Aktuell Deutschland 03. November 2015

Flucht oder Todesstrafe

Flucht oder Todesstrafe

Jaqar Khoen Mullah Ahmed bei einer Aktion gegen eine Verschärfung der Asylpolitik im September 2015

Weil er sich politisch engagierte, nahmen die syrischen Behörden Jaqar Khoen Mullah Ahmed fest und inhaftierten ihn monatelang. Amnesty International und andere Organisationen setzten sich für ihn ein. Im Juni 2014 konnte er schließlich nach Berlin flüchten. Dort versucht er nun, sich ein neues Leben aufzubauen.

Von Ralf Rebmann

Jaqar Khoen Mullah Ahmed kann sich gut an das Zentralgefängnis von Aleppo erinnern. An die überfüllten Gefängniszellen, die brutalen Sicherheitskräfte, den Hunger, an Durchfallerkrankungen und Tuberkulose. "600 Tage. Oder ein Jahr, sieben Monate und zehn Tage", sagt er, ohne lange nachzudenken. Es ist die Dauer seiner Haft.

Jaqar Khoen Mullah Ahmed, der der kurdischen Minderheit in Syrien angehört, ist politischer Aktivist. Er setzt sich schon lange für die Rechte der Kurden in Syrien ein. Auch an den Protesten gegen den syrischen Machthaber Assad beteiligte er sich. Mit seinem Mobiltelefon dokumentierte er die Demonstrationen und gab ausländischen Medien Interviews. Irgendwann geriet er ins Visier des Geheimdienstes.

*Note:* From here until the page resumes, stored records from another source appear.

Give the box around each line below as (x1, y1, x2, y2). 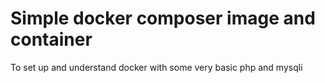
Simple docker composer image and (10, 7, 316, 30)
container (10, 28, 93, 51)
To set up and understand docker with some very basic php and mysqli (10, 61, 303, 73)
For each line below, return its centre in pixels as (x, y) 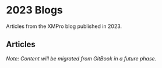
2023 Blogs (34, 10)
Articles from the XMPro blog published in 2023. (64, 26)
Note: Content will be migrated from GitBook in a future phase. (81, 58)
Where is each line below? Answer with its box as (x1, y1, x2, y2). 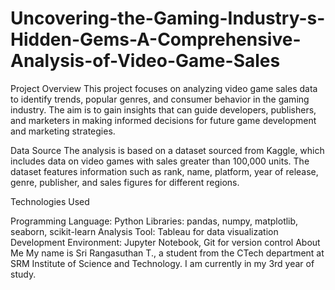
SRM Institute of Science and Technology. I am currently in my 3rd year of (10, 257, 315, 269)
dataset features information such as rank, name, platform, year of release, (10, 165, 319, 177)
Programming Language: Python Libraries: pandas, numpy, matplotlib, (10, 215, 299, 227)
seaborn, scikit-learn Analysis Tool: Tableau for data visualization (10, 225, 279, 237)
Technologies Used (10, 195, 90, 207)
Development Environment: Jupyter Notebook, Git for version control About (10, 236, 321, 248)
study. (10, 268, 37, 280)
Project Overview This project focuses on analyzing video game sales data (10, 82, 318, 94)
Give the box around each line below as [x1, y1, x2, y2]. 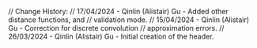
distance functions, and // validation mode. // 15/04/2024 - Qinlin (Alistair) [8, 15, 250, 24]
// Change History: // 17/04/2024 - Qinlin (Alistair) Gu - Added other [8, 7, 229, 16]
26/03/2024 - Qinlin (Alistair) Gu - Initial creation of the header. [8, 31, 214, 41]
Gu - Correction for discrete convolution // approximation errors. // [8, 24, 225, 32]
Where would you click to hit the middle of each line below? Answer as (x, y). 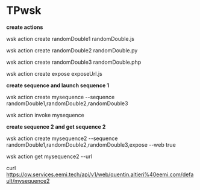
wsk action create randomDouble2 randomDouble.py (72, 50)
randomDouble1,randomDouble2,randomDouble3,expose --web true (91, 144)
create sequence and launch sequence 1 (58, 85)
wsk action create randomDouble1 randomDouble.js (70, 38)
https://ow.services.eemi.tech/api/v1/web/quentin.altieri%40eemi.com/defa (100, 174)
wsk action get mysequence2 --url (49, 156)
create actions (25, 27)
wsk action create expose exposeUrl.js (54, 73)

"Bereits im Dezember 2011 hat die Polizei nach mir gesucht", erinnert er sich. Drei Monate lang konnte er sich verstecken, bis der syrische Geheimdienst ihn im März 2012 fand. Vor einem Militärgericht musste er sich anschließend wegen "Anstiftung zur Gewalt" verantworten. Es drohte ihm die Todesstrafe.

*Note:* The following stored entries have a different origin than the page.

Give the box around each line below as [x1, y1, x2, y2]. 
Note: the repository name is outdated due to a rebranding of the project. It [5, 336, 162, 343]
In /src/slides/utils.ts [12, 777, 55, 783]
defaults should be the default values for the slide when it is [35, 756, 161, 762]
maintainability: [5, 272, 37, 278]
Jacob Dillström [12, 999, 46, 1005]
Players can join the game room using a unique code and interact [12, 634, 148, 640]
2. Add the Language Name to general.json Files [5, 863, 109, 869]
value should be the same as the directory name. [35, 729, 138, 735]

Die Folgemonate verbrachte er in einer engen Zelle des Zentralgefängnisses von Aleppo. Erst sehr viel später erfuhr er: Amnesty International startete nach seiner Verschleppung durch den Geheimdienst eine Eilaktion, um seine Freilassung zu erreichen.

Die Haftbedingungen des Gefängnisses beschreibt er als menschenverachtend: Bis zu 30 Personen hätten dort in einer 25 Quadratmeter großen Zelle ausharren müssen. Nach drei Monaten seien einige der Gefangenen in den Hungerstreik getreten, Dutzende an Viruserkrankungen gestorben.

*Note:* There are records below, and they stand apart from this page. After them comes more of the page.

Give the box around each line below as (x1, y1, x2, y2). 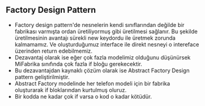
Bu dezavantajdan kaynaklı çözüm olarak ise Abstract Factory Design (14, 67, 190, 74)
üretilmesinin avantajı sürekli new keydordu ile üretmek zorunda (14, 34, 176, 42)
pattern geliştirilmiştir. (14, 73, 70, 80)
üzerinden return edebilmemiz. (14, 47, 93, 55)
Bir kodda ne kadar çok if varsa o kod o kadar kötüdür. (14, 93, 152, 100)
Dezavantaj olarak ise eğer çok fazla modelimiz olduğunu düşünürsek (14, 53, 191, 61)
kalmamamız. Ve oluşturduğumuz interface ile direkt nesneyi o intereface (14, 40, 199, 48)
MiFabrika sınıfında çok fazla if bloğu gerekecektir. (14, 60, 142, 67)

"Zwei Monate lang haben sie uns täglich nur eine Handvoll Mehl gegeben", sagt er. Mithilfe von Stoffresten hätten sie ein Feuer entzündet, um Brot oder eine Suppe zubereiten zu können. "In diesen Monaten ist viel passiert. Ich kann gar nicht alles erzählen."

Für Jaqar Khoen Mullah Ahmed ging es glimpflich aus. Seine Angehörigen konnten eine Kaution zahlen, sodass er am 13. Oktober 2013 freikam. Die Anklage wurde jedoch aufrechterhalten. "Danach hatte ich zwei Möglichkeiten. Entweder ich warte auf meine Verurteilung, oder ich fliehe." Er entschied sich für die Flucht und reiste in die Türkei. In Istanbul erhielt er Unterstützung von der Initiative "Adopt a Revolution", die ihm dabei half, ein Visum zu beantragen. Bei der deutschen Botschaft in Ankara hatte er Erfolg und konnte so mit dem Flugzeug nach Deutschland einreisen.

Heute lebt der 31-Jährige in Berlin. Er hat Asyl erhalten, eine Wohnung gefunden und besucht einen Deutschkurs. "Ich habe Glück gehabt", sagt Jaqar Khoen Mullah Ahmed. Er weiß, wie schwierig es für viele Geflüchtete aus Syrien ist, in Deutschland anzukommen. "Flüchtlinge bezahlen viel Geld, um nach Europa zu fliehen. Sie riskieren ihr Leben auf dem Mittelmeer oder in der Ägäis." Zusammen mit Amnesty International hat er sich deshalb im September bei einer öffentlichen Aktion vor dem Bundesinnenministerium in Berlin für eine menschenwürdige Flüchtlingspolitik stark gemacht.

Er möchte sein Maschinenbau-Studium weiterführen und versucht daher, so schnell wie möglich Deutsch zu lernen. Er ist zuversichtlich: "Mathematik war für mich das schwierigste Fach in Syrien, und ich habe es bestanden. Dann klappt es mit Deutsch auch."